Bids for the 2030 Winter Olympics and Paralympics

Overview
- XXVI Olympic Winter Games XV Paralympic Winter Games

Details
- City: Vancouver, British Columbia
- NOC: Canadian Olympic Committee (COC)

Previous Games hosted
- 2010 Winter Olympics

= Vancouver bid for the 2030 Winter Olympics =

The Vancouver bid for the 2030 Winter Olympics was a proposed bid to bring the 2030 Winter Olympics to the province of British Columbia in Canada, with Vancouver and Whistler were expected to serve as the main host cities. Vancouver and Whistler previously hosted the 2010 Winter Olympics and the 2010 Winter Paralympics, while Canada also hosted the 1976 Summer Olympics in Montreal, the 1976 Summer Paralympics in Toronto and the 1988 Winter Olympics with Calgary as main host, along another venues in the province of Alberta.

==Details==
In May 2014, with many potential candidates withdrawing their bids for the 2022 Winter Olympics due to several motives, the idea for Vancouver to host the Olympics again began floating around. At that time, Stockholm and Kraków already withdrew their bids, along with Munich and St. Moritz who got negative referendums for their candidacies. Given Lviv's candidacy to be eliminated due to the Ukrainian political crisis, this meant Oslo would have been considered the frontrunner. However, on 1 October, Oslo also withdrew. This raised questions about whether Almaty or Beijing could be selected to host the 2022 Winter Olympics; Beijing was ultimately selected. Due to the troubled bidding process, some specialists wondered about the possibility of a recent host such as Vancouver or Salt Lake City could be invited directly to host the games. A similar situation occurred in 1976, when Innsbruck, the host of 1964 Winter Olympics, replaced Denver as host of the 1976 Winter Olympics.

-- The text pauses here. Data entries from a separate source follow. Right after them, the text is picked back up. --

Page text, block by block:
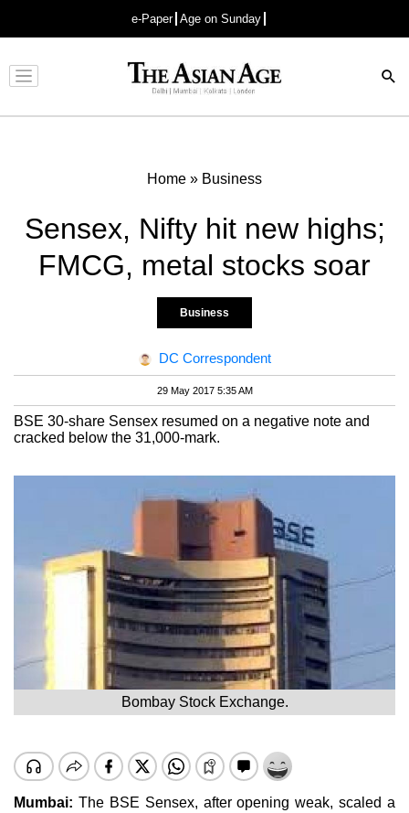
e-Paper Age on Sunday
Advertisement
Home » Business
Sensex, Nifty hit new highs;
FMCG, metal stocks soar
Business
DC Correspondent
29 May 2017 5:35 AM
BSE 30-share Sensex resumed on a negative note and
cracked below the 31,000-mark.
Bombay Stock Exchange.
Mumbai: The BSE Sensex, after opening weak, scaled a
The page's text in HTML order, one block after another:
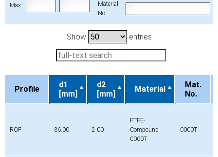
Max:
Material
No.
Show entries
Profile
d1
[mm]
d2
[mm]
Material
Mat.
No.
ROF 36.00 2.00
PTFE-
Compound
0000T
0000T
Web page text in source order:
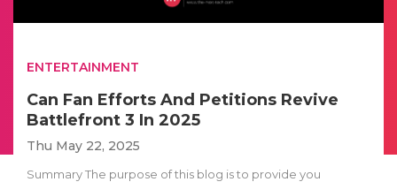
ENTERTAINMENT
Can Fan Efforts And Petitions Revive
Battlefront 3 In 2025
Thu May 22, 2025
Summary The purpose of this blog is to provide you
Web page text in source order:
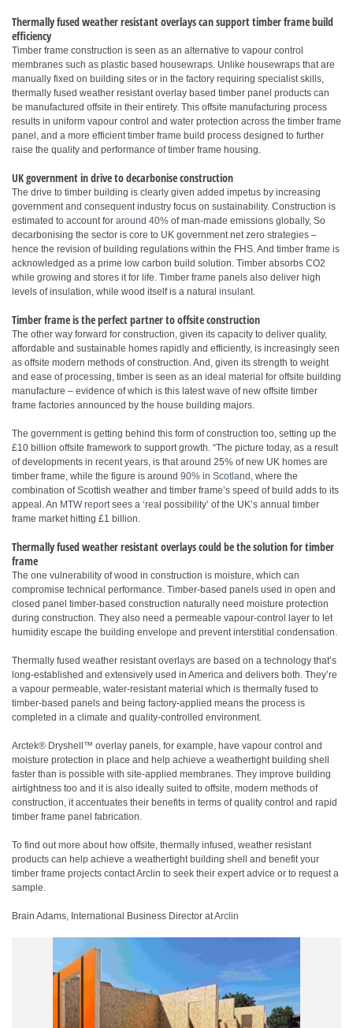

In October 2021, it was revealed that 43% of people in British Columbia supported the bid, a considerable drop from 60% a year earlier.

Another poll by Leger and Leger conducted in December 2021 showed that more than 65% of British Columbians were supportive or neutral about the candidature. 62% supported the bid that won the 2010 Winter Olympics.

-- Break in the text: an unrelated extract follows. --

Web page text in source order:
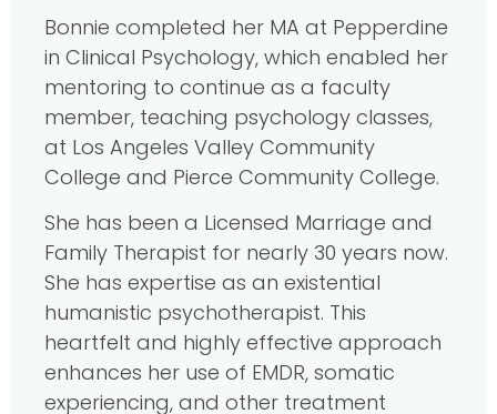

In February 2022, the Canadian Olympic Committee and its Paralympic counterpart signed an agreement with the cities of Vancouver and Whistler, as well as several B.C. First Nations organizations, to explore the feasibility of a bid for 2030. The bid group's current goal is to host the games in B.C., without reference to a primary host city at this time, under the interim name "B.C. 2030". The COC has also disavowed any relationship with an unofficial "Vancouver 2030" organization, which had been reported in some media as being the official bid committee.

More detailed plans were revealed in June 2022; about 85% to 95% of the existing venues from the 2010 games would be reused, but with some small changes such as the creation of a cluster in Hastings Park that would encompass the Pacific Coliseum, the PNE Agrodome (which would host the curling in place of the Hillcrest Centre, which in 2011 turned a community center) and provisory infrastructures for the Big Air. Another changes is about the no use of Cypress Mountain (due environmental issues), whose events would be moved to the Sun Peaks Resort in Kamloops and the use of BC Place, that will be an exclusive venue to the opening and closing ceremonies. A new and provisory Medals Plaza is planned to be at the Hastings Park. This venue is planned to host the Paralympics Closing Ceremonies in place of Whistler Medal Plaza. Three or four New Olympic Villages would be constructed on First Nations-owned lands and after the Games will turn a low-cost and quality housing for these communities and they will be built with the goal of a 'climate-positive' outcome - leaving the natural environment in a better state than before the Games.

In October 2022, the BC Government decided to not support the bid, citing high costs. The bid is over according to Chief Jen Thomas of the Tsleil-Waututh Nation.